-- Opening Marker --

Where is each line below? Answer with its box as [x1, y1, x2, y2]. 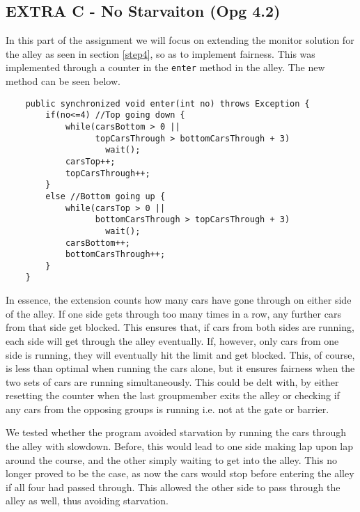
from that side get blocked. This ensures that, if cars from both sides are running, [6, 320, 354, 334]
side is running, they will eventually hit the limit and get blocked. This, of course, [6, 347, 355, 362]
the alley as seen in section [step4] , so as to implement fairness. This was [6, 46, 315, 61]
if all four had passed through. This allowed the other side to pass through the [6, 479, 341, 494]
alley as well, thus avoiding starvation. [6, 493, 169, 508]
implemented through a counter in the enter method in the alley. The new [6, 60, 325, 75]
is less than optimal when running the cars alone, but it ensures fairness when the [6, 361, 355, 375]
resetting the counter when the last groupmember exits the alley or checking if [6, 388, 340, 403]
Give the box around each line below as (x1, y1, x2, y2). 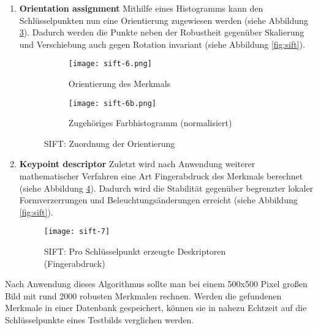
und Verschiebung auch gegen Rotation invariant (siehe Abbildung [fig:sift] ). (19, 37, 305, 50)
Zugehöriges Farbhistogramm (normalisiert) (68, 116, 232, 129)
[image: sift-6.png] (68, 59, 152, 69)
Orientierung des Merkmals (68, 77, 171, 90)
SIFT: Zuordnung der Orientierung (44, 137, 175, 149)
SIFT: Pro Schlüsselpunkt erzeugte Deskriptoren (44, 245, 226, 258)
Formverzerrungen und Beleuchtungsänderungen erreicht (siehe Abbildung (19, 193, 298, 206)
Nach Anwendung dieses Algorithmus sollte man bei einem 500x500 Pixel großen (5, 277, 308, 290)

-- Closing Marker --

WHAT NEEDS TO BE DONE: All that is wanted is the run of lines from the start of the material through the line that holds "side is running, they", retyped exactly, with no pictures.

ANSWER BOX:
Where is each line below? Answer with its box as [x1, y1, x2, y2]. 
from that side get blocked. This ensures that, if cars from both sides are running, [6, 320, 354, 334]
side is running, they will eventually hit the limit and get blocked. This, of course, [6, 347, 355, 362]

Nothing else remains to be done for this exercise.